31. Şehid(ler) Yıkanır (Mı?)
3135- Cabir'den demiştir ki:
(Bir savaş esnasında müslümanlardan) birinin göğsüne veya bogazına bir ok atıldı (aldığı yarayla) hemen öldü. Bunun üzerine elbisesiyle beraber, olduğu gibi (yıkanmadan) gömüldü. Biz de Rasûlullal (sallallahü aleyhi ve sellem) ile beraberdik.
3136- İbn Abbâs'dan demiştir ki:
Resûlüllah (sallallahü aleyhi ve sellem) Uhud şehidlerinin (silahı, zırh gibi) demir(ler)in ve (kürk gibi) deri(den yapılmış madde)lerin üzerlerinden soyularak kanları ve elbiseleriyle defn edilmelerim emretti."
İbn Mâce, cenaiz 28; Muvatta, cihad 37.
3137- Enes b. Mâlik’(in) haber verdiğine göre, Uhud şehidleri yıkanmadan ve üzerlerine namaz kılınmadan kanlarıyla gömülmüşlerdir."
3138- Enes b. Mâlik'den -mana olarak- (rivâyet edildiğine göre), Resûlüllah (sallallahü aleyhi ve sellem) (Uhud savaşı sona erdikten sonra bazı) organları kesilmiş halde (yatan) Hamza'nın (cesedi) yanına vardı. (Hazret-i Hamza'yı o halde görünce) " Eğer (Hamzanın kardeşi) Safiyye içinde bir üzüntü hissetmeyecek olsaydı, Hamza'yı kurtlar, kuşlar yesin de kıyamet günü onların karınlarından hasredilsin diye (defnetmeden) bırakırdım" buyurdu. Elbise azdı. (Buna karşılık) ölü çoktu, (da bu yüzden) Bir, iki üç şehid (birden) bir elbise içerisine kondular.

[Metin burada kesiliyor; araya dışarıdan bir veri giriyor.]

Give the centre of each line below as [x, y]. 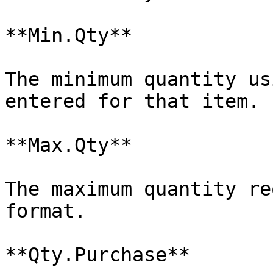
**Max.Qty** [69, 145]
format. [45, 211]
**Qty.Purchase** [97, 255]
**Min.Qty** [69, 35]
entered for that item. [132, 101]
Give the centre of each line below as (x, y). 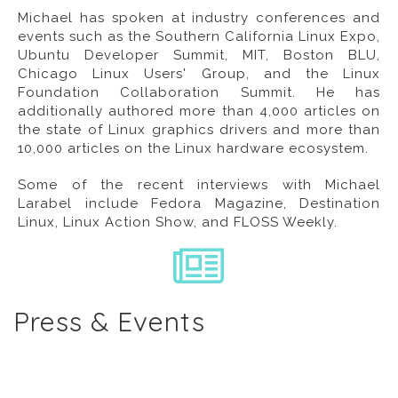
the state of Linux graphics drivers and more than (199, 130)
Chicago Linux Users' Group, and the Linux (199, 74)
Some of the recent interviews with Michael (199, 185)
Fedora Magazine (217, 203)
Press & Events (109, 322)
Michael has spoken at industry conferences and (199, 18)
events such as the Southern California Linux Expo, (199, 36)
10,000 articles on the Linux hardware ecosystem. (193, 148)
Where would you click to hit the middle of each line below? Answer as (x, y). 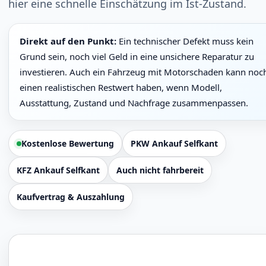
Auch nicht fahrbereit (160, 170)
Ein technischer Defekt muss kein (185, 41)
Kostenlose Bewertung (68, 143)
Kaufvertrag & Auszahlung (71, 197)
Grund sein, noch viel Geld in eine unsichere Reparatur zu (137, 56)
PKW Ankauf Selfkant (174, 143)
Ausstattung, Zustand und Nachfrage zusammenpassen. (134, 103)
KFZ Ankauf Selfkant (58, 170)
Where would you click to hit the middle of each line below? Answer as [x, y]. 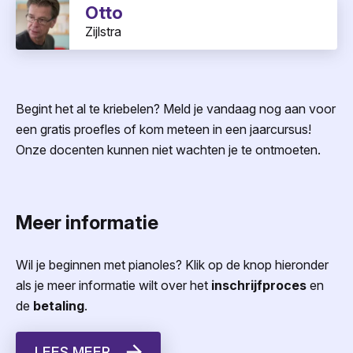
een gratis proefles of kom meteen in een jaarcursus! [163, 130]
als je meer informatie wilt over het [113, 285]
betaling [59, 305]
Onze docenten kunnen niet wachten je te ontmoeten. [168, 150]
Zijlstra [103, 32]
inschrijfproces [259, 285]
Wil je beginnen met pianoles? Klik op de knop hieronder [172, 264]
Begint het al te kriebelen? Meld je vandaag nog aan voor [176, 109]
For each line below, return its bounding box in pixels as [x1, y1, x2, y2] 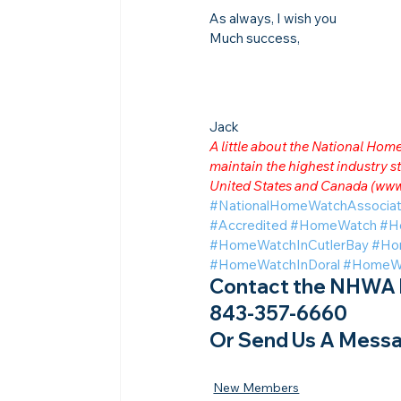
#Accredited [209, 216, 288, 234]
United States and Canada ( [209, 176, 376, 194]
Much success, [209, 29, 301, 47]
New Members [213, 379, 300, 396]
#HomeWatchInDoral [209, 255, 341, 273]
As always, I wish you [209, 9, 337, 27]
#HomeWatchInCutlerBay [209, 235, 370, 253]
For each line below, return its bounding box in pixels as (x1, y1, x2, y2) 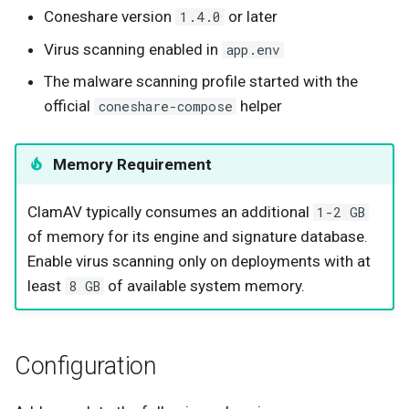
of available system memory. (104, 276, 306, 295)
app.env (225, 40, 280, 58)
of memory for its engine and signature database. (26, 226, 368, 246)
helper (236, 97, 282, 116)
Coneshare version (44, 7, 176, 26)
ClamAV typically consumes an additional (26, 202, 313, 221)
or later (224, 7, 278, 26)
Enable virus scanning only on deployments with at (26, 251, 371, 270)
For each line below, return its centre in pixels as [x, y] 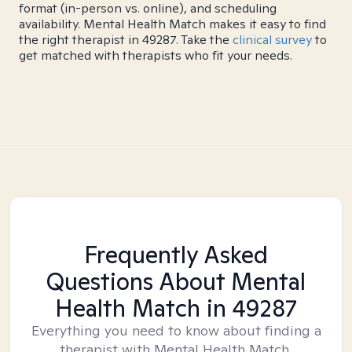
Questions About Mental [176, 281]
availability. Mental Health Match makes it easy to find [172, 24]
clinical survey [272, 40]
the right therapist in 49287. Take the [126, 40]
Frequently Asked [176, 255]
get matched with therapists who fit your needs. [156, 55]
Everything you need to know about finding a [176, 330]
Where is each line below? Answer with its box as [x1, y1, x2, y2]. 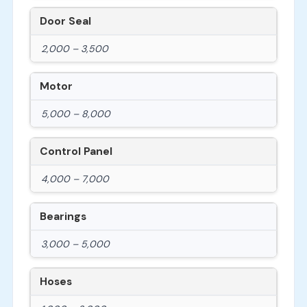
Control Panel [39, 145, 112, 159]
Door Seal [39, 14, 91, 28]
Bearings [39, 210, 86, 224]
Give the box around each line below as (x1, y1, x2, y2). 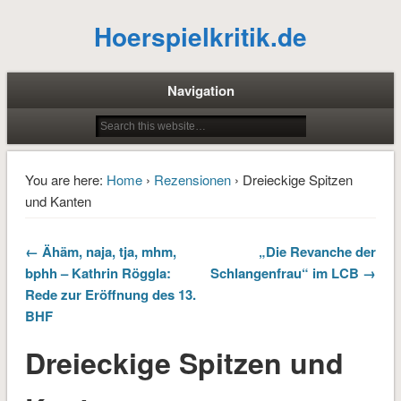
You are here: (24, 169, 103, 189)
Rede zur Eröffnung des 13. (24, 284, 196, 304)
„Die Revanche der (259, 241, 377, 261)
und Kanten (24, 191, 91, 210)
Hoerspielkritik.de (94, 18, 307, 55)
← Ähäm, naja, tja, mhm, (24, 241, 176, 261)
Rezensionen (153, 169, 231, 189)
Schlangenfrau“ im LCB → (210, 262, 377, 283)
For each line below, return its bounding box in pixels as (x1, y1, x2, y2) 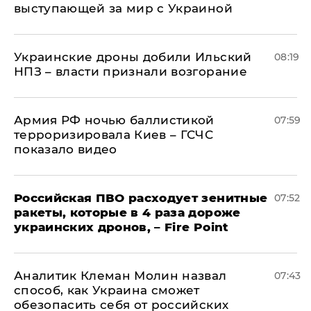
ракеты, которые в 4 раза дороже (14, 205, 241, 220)
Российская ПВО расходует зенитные (14, 191, 268, 205)
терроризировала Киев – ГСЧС (14, 128, 214, 142)
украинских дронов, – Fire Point (14, 220, 229, 235)
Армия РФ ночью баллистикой (14, 113, 215, 128)
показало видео (14, 142, 117, 157)
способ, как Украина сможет (14, 283, 200, 298)
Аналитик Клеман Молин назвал (14, 269, 227, 283)
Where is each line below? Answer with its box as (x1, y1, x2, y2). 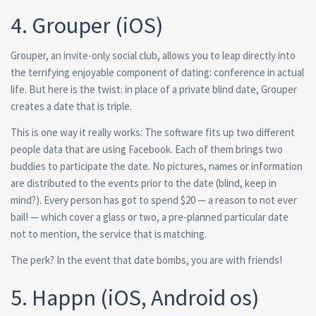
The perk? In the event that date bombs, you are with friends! (11, 253, 282, 267)
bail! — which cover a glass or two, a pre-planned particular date (11, 210, 288, 224)
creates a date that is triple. (11, 99, 132, 114)
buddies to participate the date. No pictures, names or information (11, 159, 303, 174)
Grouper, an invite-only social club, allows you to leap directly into (11, 49, 296, 63)
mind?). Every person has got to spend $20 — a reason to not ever (11, 193, 297, 207)
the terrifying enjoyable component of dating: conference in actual (11, 66, 304, 80)
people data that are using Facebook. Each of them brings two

(Ravi) Kuteybe (bu hadise şu sözleri de) ilave etti:
" Sonra bir kabre defnedildiler. Resûlüllah (sallallahü aleyhi ve sellem) -Kur'ân'ı -(ezberlemiş olma) bakımından bunların hangisi daha ileridedir? diye soruyor. Kur'ân'ı ezberlemiş olma yönünde daha ileride olanı Kıbleye doğru öne geçiriyordu."
Tirmizî, cenaiz 31; Ahmed b. Hanbel 111,128.
3139- Enes (radıyallahü anh)'den (rivâyet edildiğine göre), Peygamber (sallallahü aleyhi ve sellem) Hamza'nın organları kesilmiş bir halde (yatan cesedinin) yanına varmış ve ondan başka (Uhud) şehidleri(nin hiçbiri) üzerine namaz kılmamıştır.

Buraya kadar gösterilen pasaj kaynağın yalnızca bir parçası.